会议开始前,祝晴联系过萍姨,请她先回去。
没想到今天意外提早收工,现在赶回家或许还能吃上热腾腾的家常菜。
“真的可以走啦?”盛放宝宝惊喜地蹦跳起来,朝着祝晴扑去,“回家喽——”
临出门前,他还不忘回头挥手:“阿John掰掰!”
翁兆麟望着舅甥俩的背影消失在走廊转角。
前一秒还在商量吃深井烧鹅还是云吞面,转眼间只剩下他一个,空气中莫名多了几分寂寥。
“晴仔,我刚才说的话你听见了吗?”
“你说什么?”
“我想去真正的动物园,喂小猴子!”
留在办公室的翁兆麟又好气又好笑——
那我算什么?假猴子吗?
……
车门一开,盛放小朋友爬进后座,刚坐稳,就看见同事们一个接一个钻了进来。
他这才反应过来,自从搬到加多利山后,晴仔回程路上总会顺路捎上几个同事。
前两天他们没搭车,是因为各自还有走访任务,可今晚不同,所有人都只有一个目的地——
回家。
“从现在开始,谁都不许提案子。”豪仔半躺在座椅上,“我现在一闭眼,满脑子都是涉案人员的名字,感觉他们全挤在我耳边吵。尤其是韦旭昇的戏份最多,张口闭口就是‘钱钱钱’……”
“韦华昇他——”有人下意识接话。
“打住!”大家异口同声。
紧绷的神经在笑闹间渐渐松弛。一路人,同事们说说笑笑,盛放小朋友听得津津有味,连车载广播都没机会开,这群人叽叽喳喳的动静,可比任何电台节目都热闹。

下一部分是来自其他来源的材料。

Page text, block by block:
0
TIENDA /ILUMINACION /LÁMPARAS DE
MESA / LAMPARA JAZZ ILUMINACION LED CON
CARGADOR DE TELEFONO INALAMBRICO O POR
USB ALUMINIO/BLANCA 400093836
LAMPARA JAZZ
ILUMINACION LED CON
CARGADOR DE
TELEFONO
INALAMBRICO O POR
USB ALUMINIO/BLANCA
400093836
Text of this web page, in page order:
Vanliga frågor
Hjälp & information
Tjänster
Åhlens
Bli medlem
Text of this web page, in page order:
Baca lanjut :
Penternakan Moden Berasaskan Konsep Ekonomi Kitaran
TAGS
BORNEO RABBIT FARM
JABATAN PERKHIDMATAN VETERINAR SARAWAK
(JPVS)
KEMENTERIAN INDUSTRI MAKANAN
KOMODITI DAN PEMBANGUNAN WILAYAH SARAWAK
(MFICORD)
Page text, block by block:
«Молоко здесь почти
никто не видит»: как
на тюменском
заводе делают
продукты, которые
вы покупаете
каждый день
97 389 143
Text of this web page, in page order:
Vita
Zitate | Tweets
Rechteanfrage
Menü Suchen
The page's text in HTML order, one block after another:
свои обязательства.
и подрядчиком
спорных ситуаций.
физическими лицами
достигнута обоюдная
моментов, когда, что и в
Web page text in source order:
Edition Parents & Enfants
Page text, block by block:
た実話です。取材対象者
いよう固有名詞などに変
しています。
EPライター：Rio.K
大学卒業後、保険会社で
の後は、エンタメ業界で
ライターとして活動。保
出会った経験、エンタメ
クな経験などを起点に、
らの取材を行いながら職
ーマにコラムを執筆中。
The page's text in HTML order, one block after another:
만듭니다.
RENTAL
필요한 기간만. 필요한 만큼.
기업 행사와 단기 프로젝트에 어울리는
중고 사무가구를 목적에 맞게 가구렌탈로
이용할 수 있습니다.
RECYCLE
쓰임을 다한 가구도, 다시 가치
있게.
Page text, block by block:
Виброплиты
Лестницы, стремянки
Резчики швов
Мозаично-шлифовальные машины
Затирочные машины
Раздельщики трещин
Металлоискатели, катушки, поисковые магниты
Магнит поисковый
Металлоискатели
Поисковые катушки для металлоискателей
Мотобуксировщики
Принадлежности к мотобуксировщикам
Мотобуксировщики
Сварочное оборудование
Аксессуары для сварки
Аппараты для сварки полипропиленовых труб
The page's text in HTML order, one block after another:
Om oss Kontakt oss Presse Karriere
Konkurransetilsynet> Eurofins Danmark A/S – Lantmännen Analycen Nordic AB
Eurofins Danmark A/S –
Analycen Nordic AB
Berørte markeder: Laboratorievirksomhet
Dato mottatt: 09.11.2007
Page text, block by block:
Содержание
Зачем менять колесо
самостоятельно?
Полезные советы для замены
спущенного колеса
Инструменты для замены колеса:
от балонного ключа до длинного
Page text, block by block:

“不过话说回来。”徐家乐嘀咕道,“要是一个人十来年都怀疑自己被鬼跟着,没疯都算奇迹了。死者居然还能把公司经营得风生水起,研发的玩具还那么童趣……”
“又来了是吧!”
“缓缓吧,莫sir都说了,明天再继续查……”
车子在红灯前停下。
后座忽然传来窸窣动静,盛放小朋友扒着座椅探出身子。
“大脑马杀鸡来咯!”
他的两只小肉手精准按住祝晴的太阳穴,有模有样地揉捏起来。
放放不懂什么穴位,手指却灵活地变换角度,像个专业的小按摩师。祝晴早已习惯这种待遇,微微偏头调整姿势,那双小手便追过来继续服务。
豪仔端坐起来:“给我也捏捏!”
车厢里安静了一瞬。
盛放小朋友收回手,乖巧地搭在膝盖上,乌溜溜的眼睛盯着豪仔:“你有洗头吗?”
“祝晴!”豪仔抓狂地挠了挠自己的头发:“管管你舅舅,这小孩欺负人啊!”
车厢内爆发出一阵大笑。
祝晴唇角上扬,方向盘一转驶入旺角。
警署大楼从窗外掠过时,她忽然开口:“虐童案是旺角警署经手的,或许可以找他们——”
“晴仔!”盛放板着小脸打断,“刚才还让你换脑子呢!”
“换过了。”祝晴面不改色道,“现在装的是新思路。”
只有外甥女能用一句话哄住小舅宝。
后视镜里,盛放小朋友骄傲地扬起小下巴。
晴仔的新脑子,可是他亲手换上的!
……
第二天是盛放小朋友期待已久的周末休假日。
从前每到周末,他都要兴冲冲地跟着晴仔去查案,如今大姐回家了,他有了更多的选择权。
他要和他大姐去逛百货大楼!
昨晚听见盛佩蓉和祝晴提起这事时,放放的耳朵就竖得老高。
其实不管她需要什么,一通电话就能让人送上门任她挑选,但所有人都明白,盛佩蓉确实该出去走走了。并不仅仅是手术后,实际上这十余年光景,她都几乎足不出户。对盛佩蓉而言,近年来印象最深的一次外出,还是去接小弟放学。
天刚蒙蒙亮,盛放小朋友就趴在大姐床头。
“起床喽。”他的小手拢成喇叭,声音奶呼呼的,但清晨的碎碎念也够磨人,“不要赖床,出发啦!”
整栋房子静悄悄的,连萍姨都还没起身准备早餐。
盛放却已经急不可耐,恨不得一溜烟就冲出去。
盛佩蓉睡眼惺忪道:“商场开门了吗?”
“商场十点开门。”她摸到床头柜的闹钟,“盛放,现在才六点!”
“你要准备一下啊——”
“我走红毯吗?准备四个小时?!”
放放索性手脚并用爬上来,好奇地问:“大姐,红毯是什么?”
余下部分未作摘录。